▸ **Data records**
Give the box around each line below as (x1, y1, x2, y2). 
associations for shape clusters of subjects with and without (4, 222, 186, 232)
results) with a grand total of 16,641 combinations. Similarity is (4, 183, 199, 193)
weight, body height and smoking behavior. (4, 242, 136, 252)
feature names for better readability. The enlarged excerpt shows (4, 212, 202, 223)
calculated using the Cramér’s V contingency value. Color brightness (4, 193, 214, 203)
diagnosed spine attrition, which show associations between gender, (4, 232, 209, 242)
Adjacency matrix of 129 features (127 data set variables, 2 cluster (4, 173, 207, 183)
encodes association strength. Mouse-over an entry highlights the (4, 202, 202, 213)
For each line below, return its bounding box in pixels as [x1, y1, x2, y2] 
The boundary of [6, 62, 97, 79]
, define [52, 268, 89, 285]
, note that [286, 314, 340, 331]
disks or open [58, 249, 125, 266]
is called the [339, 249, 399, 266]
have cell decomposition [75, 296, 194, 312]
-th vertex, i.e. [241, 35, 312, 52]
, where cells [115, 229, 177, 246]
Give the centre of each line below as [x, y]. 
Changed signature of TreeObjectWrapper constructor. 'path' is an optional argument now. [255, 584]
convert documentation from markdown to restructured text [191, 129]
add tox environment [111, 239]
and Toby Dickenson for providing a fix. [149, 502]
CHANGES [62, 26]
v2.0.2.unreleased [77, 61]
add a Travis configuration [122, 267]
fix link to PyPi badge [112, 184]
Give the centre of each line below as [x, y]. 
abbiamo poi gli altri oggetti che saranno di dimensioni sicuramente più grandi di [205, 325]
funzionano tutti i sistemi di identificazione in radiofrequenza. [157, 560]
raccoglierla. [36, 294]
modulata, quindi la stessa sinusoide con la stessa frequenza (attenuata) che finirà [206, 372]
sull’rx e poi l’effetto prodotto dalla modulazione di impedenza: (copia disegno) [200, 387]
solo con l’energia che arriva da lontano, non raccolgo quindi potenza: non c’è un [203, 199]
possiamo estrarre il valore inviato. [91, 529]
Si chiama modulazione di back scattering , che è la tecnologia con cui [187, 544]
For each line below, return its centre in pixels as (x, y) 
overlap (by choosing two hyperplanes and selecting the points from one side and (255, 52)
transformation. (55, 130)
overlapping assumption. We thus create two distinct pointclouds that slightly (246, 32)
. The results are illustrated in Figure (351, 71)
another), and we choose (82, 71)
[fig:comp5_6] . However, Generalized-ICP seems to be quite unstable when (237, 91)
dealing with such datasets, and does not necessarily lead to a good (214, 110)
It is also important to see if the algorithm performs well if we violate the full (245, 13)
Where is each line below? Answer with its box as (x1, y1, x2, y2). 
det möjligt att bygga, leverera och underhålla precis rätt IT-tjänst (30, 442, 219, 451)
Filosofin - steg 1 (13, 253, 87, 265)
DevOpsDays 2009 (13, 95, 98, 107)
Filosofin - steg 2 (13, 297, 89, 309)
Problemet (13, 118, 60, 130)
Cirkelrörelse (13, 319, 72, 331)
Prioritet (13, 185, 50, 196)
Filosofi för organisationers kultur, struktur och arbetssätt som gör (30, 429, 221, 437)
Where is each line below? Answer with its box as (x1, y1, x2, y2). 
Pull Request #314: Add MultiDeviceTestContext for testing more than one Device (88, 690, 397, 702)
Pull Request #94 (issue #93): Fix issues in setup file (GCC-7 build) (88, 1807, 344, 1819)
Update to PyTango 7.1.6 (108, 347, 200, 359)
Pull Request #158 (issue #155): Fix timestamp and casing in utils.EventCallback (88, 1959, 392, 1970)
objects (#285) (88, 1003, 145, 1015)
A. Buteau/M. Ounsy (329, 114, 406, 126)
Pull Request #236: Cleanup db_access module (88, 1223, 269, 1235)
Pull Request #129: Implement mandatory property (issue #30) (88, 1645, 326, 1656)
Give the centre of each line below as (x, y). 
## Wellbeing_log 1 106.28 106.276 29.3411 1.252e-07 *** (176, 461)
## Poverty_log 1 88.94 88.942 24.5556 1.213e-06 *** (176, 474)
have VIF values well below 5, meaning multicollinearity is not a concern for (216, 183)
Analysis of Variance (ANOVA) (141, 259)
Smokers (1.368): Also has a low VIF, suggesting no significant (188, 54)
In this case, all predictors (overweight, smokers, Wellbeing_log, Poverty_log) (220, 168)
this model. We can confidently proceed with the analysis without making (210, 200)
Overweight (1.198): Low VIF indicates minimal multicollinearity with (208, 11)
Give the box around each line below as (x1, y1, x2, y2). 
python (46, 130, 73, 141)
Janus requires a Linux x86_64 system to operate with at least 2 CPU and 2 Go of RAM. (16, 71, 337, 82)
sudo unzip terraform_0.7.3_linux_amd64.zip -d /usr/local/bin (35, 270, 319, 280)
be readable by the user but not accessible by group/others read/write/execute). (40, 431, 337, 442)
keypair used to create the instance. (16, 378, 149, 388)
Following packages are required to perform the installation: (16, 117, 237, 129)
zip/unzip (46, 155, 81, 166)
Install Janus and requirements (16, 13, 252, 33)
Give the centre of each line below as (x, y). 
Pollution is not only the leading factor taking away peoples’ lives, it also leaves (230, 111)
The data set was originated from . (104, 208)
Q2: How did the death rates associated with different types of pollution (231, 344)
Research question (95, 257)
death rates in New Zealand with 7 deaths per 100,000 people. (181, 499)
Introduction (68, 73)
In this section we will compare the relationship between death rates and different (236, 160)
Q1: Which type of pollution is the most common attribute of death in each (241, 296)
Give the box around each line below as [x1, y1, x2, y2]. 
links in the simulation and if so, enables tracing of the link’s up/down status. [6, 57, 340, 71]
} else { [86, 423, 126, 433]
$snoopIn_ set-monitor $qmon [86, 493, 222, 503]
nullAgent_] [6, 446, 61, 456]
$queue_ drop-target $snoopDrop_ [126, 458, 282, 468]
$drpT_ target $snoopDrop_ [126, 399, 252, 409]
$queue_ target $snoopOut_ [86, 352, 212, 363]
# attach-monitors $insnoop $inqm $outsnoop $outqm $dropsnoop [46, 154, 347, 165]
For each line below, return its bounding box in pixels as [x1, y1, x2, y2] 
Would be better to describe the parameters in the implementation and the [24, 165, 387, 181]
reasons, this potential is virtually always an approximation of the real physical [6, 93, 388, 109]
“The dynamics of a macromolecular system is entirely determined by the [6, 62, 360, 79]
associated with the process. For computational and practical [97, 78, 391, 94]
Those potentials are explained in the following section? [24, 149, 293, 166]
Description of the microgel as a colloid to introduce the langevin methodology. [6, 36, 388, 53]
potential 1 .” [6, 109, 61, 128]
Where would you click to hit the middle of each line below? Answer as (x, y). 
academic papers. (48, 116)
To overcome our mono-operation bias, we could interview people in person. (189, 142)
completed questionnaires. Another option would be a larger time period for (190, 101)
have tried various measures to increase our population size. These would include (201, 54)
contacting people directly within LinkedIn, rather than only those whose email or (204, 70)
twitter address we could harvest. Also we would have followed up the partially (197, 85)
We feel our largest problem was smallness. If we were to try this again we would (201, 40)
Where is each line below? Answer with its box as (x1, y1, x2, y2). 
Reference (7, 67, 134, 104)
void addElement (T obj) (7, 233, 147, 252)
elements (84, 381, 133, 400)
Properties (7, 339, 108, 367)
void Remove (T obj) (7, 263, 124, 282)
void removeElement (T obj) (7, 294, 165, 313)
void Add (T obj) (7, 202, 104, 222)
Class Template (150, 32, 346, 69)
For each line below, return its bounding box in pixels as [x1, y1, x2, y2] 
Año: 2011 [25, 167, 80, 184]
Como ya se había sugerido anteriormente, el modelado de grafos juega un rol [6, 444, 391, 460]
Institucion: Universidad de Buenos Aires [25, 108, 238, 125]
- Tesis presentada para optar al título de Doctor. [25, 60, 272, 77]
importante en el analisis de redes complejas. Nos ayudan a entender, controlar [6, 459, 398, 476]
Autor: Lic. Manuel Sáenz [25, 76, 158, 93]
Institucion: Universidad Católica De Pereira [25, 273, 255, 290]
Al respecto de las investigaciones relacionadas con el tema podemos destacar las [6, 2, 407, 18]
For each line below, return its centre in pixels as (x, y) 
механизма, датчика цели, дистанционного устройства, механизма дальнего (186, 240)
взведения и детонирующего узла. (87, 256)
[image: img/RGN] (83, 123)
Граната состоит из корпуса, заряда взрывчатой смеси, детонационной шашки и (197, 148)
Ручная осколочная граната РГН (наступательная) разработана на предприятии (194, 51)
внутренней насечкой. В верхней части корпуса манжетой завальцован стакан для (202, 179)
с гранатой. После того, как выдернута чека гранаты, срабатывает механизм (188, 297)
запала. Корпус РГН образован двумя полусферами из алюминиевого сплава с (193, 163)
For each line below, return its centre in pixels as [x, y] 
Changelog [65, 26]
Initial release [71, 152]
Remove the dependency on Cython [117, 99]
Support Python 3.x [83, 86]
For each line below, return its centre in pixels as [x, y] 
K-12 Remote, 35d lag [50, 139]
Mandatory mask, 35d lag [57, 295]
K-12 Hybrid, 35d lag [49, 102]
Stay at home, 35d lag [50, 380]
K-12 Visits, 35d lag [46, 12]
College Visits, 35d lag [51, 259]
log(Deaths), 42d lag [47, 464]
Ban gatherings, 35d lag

▸ **Work to be completed**
Each line above that includes the word "section" is to be copied.

▸ **Output**
In this section we will compare the relationship between death rates and different (236, 160)
Those potentials are explained in the following section? [24, 149, 293, 166]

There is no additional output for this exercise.